EXERCISE BRIEF. The whole listing is to be written out again exactly; the pictures are not.

SUPPLIED MATERIAL.
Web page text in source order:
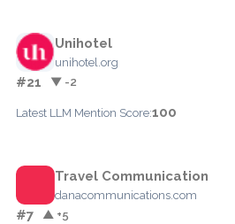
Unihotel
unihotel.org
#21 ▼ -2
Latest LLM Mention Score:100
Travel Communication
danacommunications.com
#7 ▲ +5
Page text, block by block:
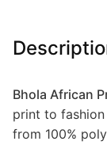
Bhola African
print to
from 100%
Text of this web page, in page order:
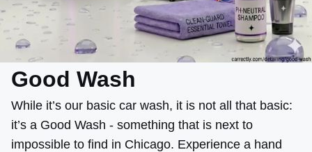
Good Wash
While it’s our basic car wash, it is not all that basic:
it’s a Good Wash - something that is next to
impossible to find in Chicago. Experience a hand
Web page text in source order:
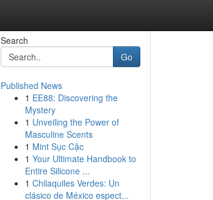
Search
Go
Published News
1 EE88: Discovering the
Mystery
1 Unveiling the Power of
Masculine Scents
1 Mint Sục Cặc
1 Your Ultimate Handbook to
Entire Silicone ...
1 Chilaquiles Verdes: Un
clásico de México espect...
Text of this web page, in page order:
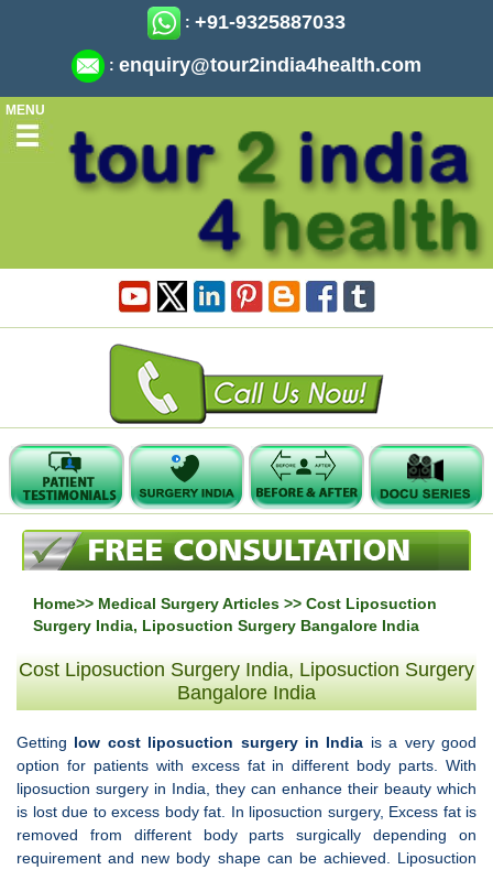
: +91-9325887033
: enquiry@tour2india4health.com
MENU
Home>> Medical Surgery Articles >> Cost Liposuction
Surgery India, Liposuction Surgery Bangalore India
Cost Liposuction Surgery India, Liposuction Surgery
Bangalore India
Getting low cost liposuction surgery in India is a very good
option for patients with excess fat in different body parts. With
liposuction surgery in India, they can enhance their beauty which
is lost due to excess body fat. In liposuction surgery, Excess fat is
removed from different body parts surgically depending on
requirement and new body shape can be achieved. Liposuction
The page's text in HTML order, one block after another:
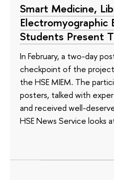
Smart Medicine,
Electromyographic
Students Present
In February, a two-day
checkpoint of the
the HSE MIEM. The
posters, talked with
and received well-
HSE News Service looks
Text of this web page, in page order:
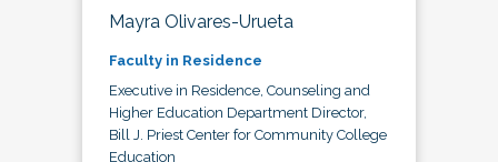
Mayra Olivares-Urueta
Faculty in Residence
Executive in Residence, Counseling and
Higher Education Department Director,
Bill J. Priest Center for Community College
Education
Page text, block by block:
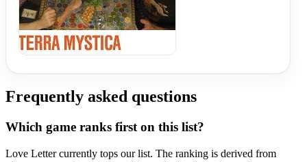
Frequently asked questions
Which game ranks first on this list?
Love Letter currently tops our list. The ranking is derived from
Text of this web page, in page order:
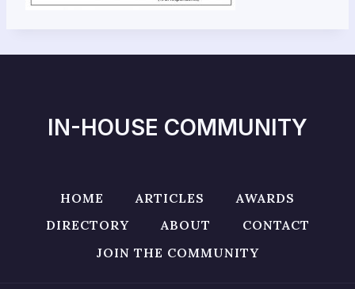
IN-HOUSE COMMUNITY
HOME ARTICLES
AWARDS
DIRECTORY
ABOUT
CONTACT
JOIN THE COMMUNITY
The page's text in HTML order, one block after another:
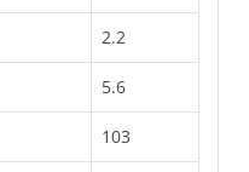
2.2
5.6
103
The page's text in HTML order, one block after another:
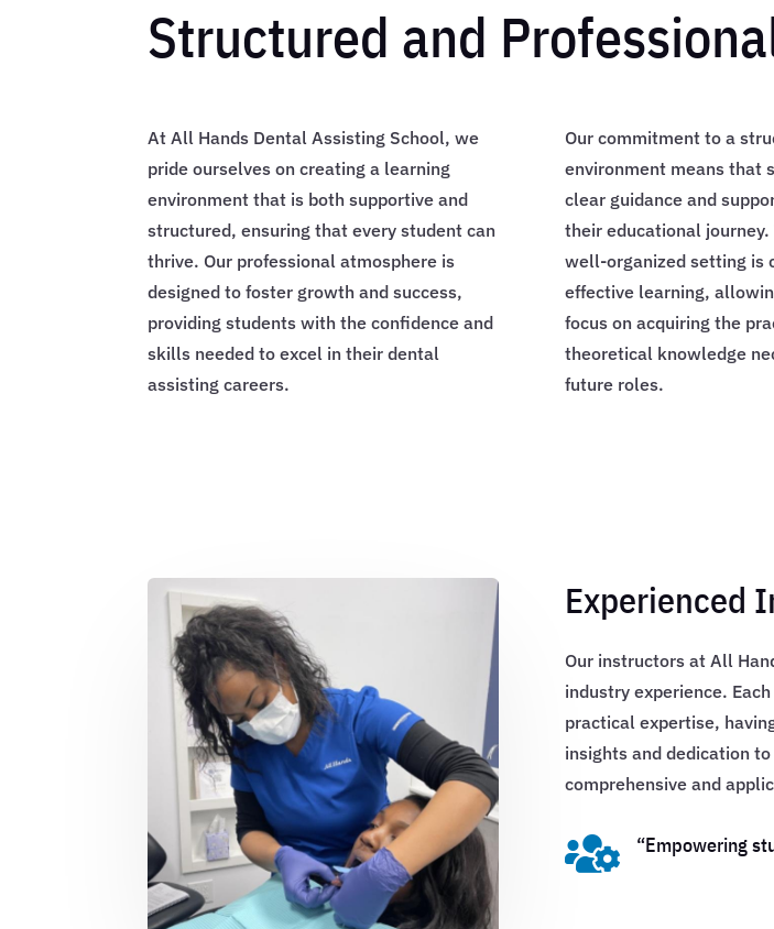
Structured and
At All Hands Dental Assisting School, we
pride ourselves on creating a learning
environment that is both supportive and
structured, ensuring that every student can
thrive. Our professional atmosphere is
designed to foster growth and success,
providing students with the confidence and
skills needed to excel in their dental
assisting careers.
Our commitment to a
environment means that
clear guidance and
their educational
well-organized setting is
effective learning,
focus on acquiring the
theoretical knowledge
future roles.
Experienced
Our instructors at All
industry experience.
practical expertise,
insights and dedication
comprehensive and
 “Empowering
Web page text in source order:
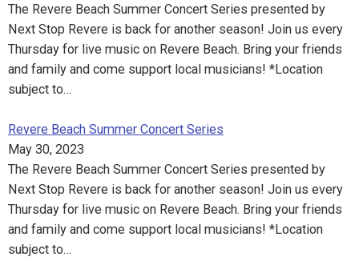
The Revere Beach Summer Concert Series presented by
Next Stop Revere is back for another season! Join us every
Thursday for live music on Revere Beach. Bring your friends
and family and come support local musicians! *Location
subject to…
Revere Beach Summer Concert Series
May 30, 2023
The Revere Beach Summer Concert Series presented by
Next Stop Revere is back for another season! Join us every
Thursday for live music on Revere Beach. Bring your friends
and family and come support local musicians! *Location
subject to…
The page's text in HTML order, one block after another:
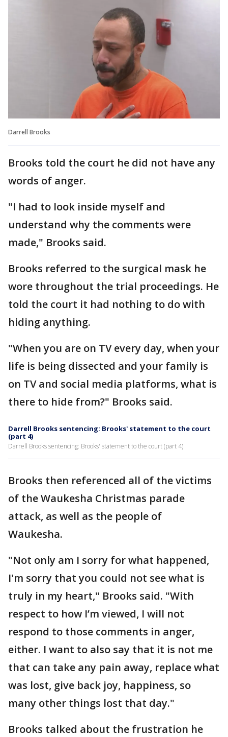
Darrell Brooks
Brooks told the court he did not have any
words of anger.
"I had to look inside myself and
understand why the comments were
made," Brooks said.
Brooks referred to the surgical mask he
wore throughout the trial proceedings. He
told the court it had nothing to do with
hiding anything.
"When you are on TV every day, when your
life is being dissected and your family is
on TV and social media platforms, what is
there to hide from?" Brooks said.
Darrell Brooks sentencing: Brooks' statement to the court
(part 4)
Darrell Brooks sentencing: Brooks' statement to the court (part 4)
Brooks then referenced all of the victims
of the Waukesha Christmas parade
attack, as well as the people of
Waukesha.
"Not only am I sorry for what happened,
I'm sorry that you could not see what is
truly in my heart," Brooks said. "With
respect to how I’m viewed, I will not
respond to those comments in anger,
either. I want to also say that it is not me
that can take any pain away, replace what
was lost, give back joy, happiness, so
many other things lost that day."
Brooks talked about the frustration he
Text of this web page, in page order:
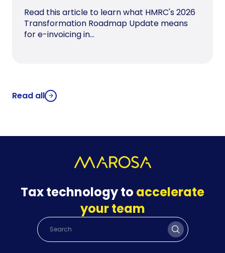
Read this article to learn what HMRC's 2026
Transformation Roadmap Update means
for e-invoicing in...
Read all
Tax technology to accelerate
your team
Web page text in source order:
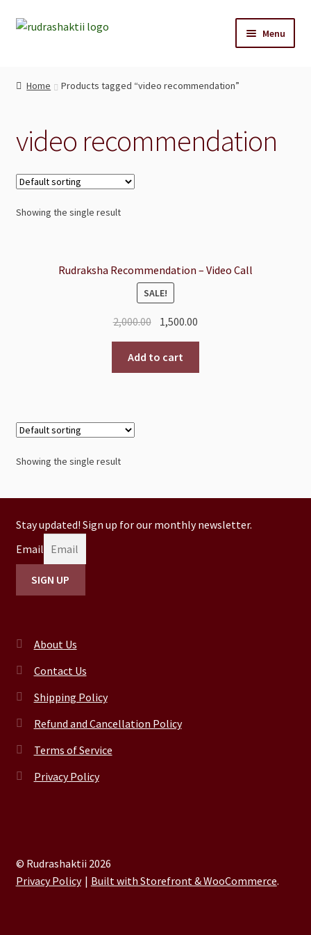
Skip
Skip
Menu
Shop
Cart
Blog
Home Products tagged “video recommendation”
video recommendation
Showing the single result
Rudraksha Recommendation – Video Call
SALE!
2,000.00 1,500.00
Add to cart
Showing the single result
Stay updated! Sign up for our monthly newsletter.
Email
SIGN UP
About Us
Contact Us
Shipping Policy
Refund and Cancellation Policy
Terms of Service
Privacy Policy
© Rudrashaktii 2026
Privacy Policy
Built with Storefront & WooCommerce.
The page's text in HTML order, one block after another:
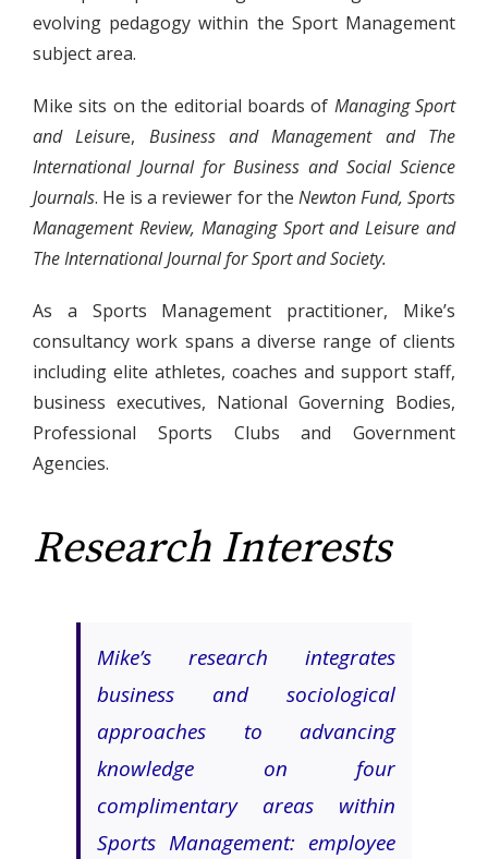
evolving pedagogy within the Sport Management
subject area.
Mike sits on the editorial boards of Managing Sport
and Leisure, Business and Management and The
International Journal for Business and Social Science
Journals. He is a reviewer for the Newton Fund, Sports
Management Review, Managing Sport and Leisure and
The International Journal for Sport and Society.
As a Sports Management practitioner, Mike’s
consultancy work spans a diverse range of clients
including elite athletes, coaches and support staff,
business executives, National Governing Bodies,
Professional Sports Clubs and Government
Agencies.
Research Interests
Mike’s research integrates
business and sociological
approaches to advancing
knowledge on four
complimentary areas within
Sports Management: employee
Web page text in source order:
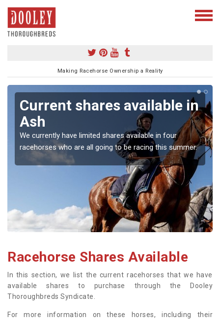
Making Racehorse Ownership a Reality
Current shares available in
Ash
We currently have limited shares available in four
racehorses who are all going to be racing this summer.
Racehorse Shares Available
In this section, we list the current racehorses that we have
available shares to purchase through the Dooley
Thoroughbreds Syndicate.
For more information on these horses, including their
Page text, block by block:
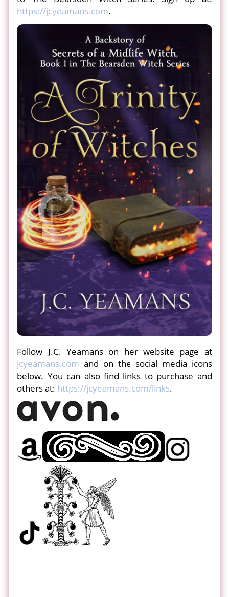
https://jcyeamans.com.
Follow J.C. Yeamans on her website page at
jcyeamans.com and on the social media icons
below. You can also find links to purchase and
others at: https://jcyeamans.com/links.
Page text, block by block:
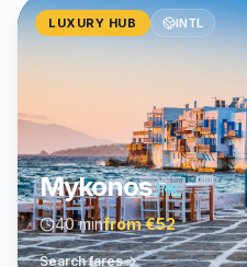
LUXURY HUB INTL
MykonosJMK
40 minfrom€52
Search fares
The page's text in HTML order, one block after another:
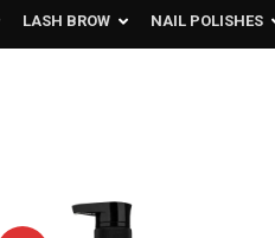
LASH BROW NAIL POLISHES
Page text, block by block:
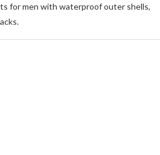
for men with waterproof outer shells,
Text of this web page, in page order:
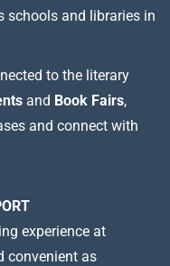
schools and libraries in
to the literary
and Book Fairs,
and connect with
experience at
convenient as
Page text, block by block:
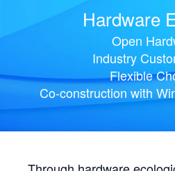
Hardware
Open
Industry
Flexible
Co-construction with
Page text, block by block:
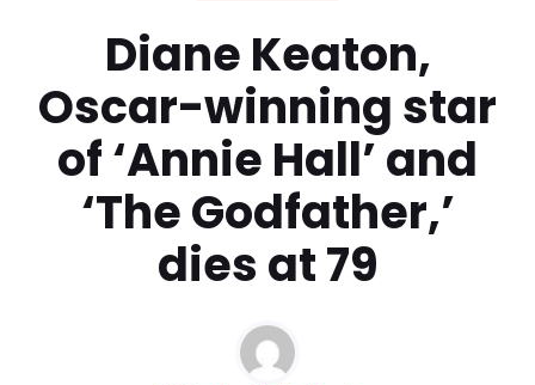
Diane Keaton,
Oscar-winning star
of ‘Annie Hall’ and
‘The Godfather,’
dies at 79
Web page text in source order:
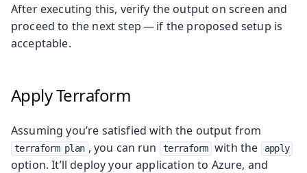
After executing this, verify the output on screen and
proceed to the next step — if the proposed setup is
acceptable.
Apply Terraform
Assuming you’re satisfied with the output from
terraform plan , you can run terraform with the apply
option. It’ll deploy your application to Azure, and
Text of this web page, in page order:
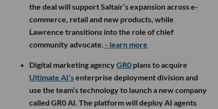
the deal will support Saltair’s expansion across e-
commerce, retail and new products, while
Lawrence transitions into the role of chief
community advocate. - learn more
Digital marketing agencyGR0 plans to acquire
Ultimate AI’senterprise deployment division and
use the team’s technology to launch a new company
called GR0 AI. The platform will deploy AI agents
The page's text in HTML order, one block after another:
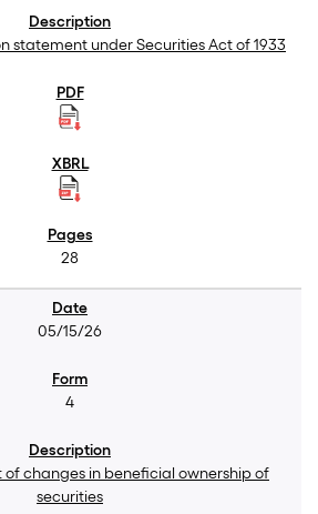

WORKED SOLUTION.
Web page text in source order:
Unihotel
unihotel.org
#21 ▼ -2
Latest LLM Mention Score:100
Travel Communication
danacommunications.com
#7 ▲ +5
Page text, block by block:
Bhola African
print to
from 100%
Text of this web page, in page order:
Good Wash
While it’s our basic car wash, it is not all that basic:
it’s a Good Wash - something that is next to
impossible to find in Chicago. Experience a hand
Web page text in source order:
Search
Go
Published News
1 EE88: Discovering the
Mystery
1 Unveiling the Power of
Masculine Scents
1 Mint Sục Cặc
1 Your Ultimate Handbook to
Entire Silicone ...
1 Chilaquiles Verdes: Un
clásico de México espect...
Text of this web page, in page order:
: +91-9325887033
: enquiry@tour2india4health.com
MENU
Home>> Medical Surgery Articles >> Cost Liposuction
Surgery India, Liposuction Surgery Bangalore India
Cost Liposuction Surgery India, Liposuction Surgery
Bangalore India
Getting low cost liposuction surgery in India is a very good
option for patients with excess fat in different body parts. With
liposuction surgery in India, they can enhance their beauty which
is lost due to excess body fat. In liposuction surgery, Excess fat is
removed from different body parts surgically depending on
requirement and new body shape can be achieved. Liposuction
The page's text in HTML order, one block after another:
Smart Medicine,
Electromyographic
Students Present
In February, a two-day
checkpoint of the
the HSE MIEM. The
posters, talked with
and received well-
HSE News Service looks
Text of this web page, in page order:
Mayra Olivares-Urueta
Faculty in Residence
Executive in Residence, Counseling and
Higher Education Department Director,
Bill J. Priest Center for Community College
Education
Page text, block by block:
Frequently asked questions
Which game ranks first on this list?
Love Letter currently tops our list. The ranking is derived from
Text of this web page, in page order:
IN-HOUSE COMMUNITY
HOME ARTICLES
AWARDS
DIRECTORY
ABOUT
CONTACT
JOIN THE COMMUNITY
The page's text in HTML order, one block after another:
2.2
5.6
103
The page's text in HTML order, one block after another:
Structured and
At All Hands Dental Assisting School, we
pride ourselves on creating a learning
environment that is both supportive and
structured, ensuring that every student can
thrive. Our professional atmosphere is
designed to foster growth and success,
providing students with the confidence and
skills needed to excel in their dental
assisting careers.
Our commitment to a
environment means that
clear guidance and
their educational
well-organized setting is
effective learning,
focus on acquiring the
theoretical knowledge
future roles.
Experienced
Our instructors at All
industry experience.
practical expertise,
insights and dedication
comprehensive and
 “Empowering
Web page text in source order:
The Revere Beach Summer Concert Series presented by
Next Stop Revere is back for another season! Join us every
Thursday for live music on Revere Beach. Bring your friends
and family and come support local musicians! *Location
subject to…
Revere Beach Summer Concert Series
May 30, 2023
The Revere Beach Summer Concert Series presented by
Next Stop Revere is back for another season! Join us every
Thursday for live music on Revere Beach. Bring your friends
and family and come support local musicians! *Location
subject to…
The page's text in HTML order, one block after another:
Darrell Brooks
Brooks told the court he did not have any
words of anger.
"I had to look inside myself and
understand why the comments were
made," Brooks said.
Brooks referred to the surgical mask he
wore throughout the trial proceedings. He
told the court it had nothing to do with
hiding anything.
"When you are on TV every day, when your
life is being dissected and your family is
on TV and social media platforms, what is
there to hide from?" Brooks said.
Darrell Brooks sentencing: Brooks' statement to the court
(part 4)
Darrell Brooks sentencing: Brooks' statement to the court (part 4)
Brooks then referenced all of the victims
of the Waukesha Christmas parade
attack, as well as the people of
Waukesha.
"Not only am I sorry for what happened,
I'm sorry that you could not see what is
truly in my heart," Brooks said. "With
respect to how I’m viewed, I will not
respond to those comments in anger,
either. I want to also say that it is not me
that can take any pain away, replace what
was lost, give back joy, happiness, so
many other things lost that day."
Brooks talked about the frustration he
Text of this web page, in page order:
Read this article to learn what HMRC's 2026
Transformation Roadmap Update means
for e-invoicing in...
Read all
Tax technology to accelerate
your team
Web page text in source order:
Skip
Skip
Menu
Shop
Cart
Blog
Home Products tagged “video recommendation”
video recommendation
Showing the single result
Rudraksha Recommendation – Video Call
SALE!
2,000.00 1,500.00
Add to cart
Showing the single result
Stay updated! Sign up for our monthly newsletter.
Email
SIGN UP
About Us
Contact Us
Shipping Policy
Refund and Cancellation Policy
Terms of Service
Privacy Policy
© Rudrashaktii 2026
Privacy Policy
Built with Storefront & WooCommerce.
The page's text in HTML order, one block after another:
evolving pedagogy within the Sport Management
subject area.
Mike sits on the editorial boards of Managing Sport
and Leisure, Business and Management and The
International Journal for Business and Social Science
Journals. He is a reviewer for the Newton Fund, Sports
Management Review, Managing Sport and Leisure and
The International Journal for Sport and Society.
As a Sports Management practitioner, Mike’s
consultancy work spans a diverse range of clients
including elite athletes, coaches and support staff,
business executives, National Governing Bodies,
Professional Sports Clubs and Government
Agencies.
Research Interests
Mike’s research integrates
business and sociological
approaches to advancing
knowledge on four
complimentary areas within
Sports Management: employee
Web page text in source order:
Making Racehorse Ownership a Reality
Current shares available in
Ash
We currently have limited shares available in four
racehorses who are all going to be racing this summer.
Racehorse Shares Available
In this section, we list the current racehorses that we have
available shares to purchase through the Dooley
Thoroughbreds Syndicate.
For more information on these horses, including their
Page text, block by block:
https://jcyeamans.com.
Follow J.C. Yeamans on her website page at
jcyeamans.com and on the social media icons
below. You can also find links to purchase and
others at: https://jcyeamans.com/links.
Page text, block by block:
LUXURY HUB INTL
MykonosJMK
40 minfrom€52
Search fares
The page's text in HTML order, one block after another:
LASH BROW NAIL POLISHES
Page text, block by block:
for men with waterproof outer shells,
Text of this web page, in page order:
schools and libraries in
to the literary
and Book Fairs,
and connect with
experience at
convenient as
Page text, block by block:
Hardware
Open
Industry
Flexible
Co-construction with
Page text, block by block:
Diane Keaton,
Oscar-winning star
of ‘Annie Hall’ and
‘The Godfather,’
dies at 79
Web page text in source order:
After executing this, verify the output on screen and
proceed to the next step — if the proposed setup is
acceptable.
Apply Terraform
Assuming you’re satisfied with the output from
terraform plan , you can run terraform with the apply
option. It’ll deploy your application to Azure, and
Text of this web page, in page order:
the deal will support Saltair’s expansion across e-
commerce, retail and new products, while
Lawrence transitions into the role of chief
community advocate. - learn more
Digital marketing agencyGR0 plans to acquire
Ultimate AI’senterprise deployment division and
use the team’s technology to launch a new company
called GR0 AI. The platform will deploy AI agents
The page's text in HTML order, one block after another:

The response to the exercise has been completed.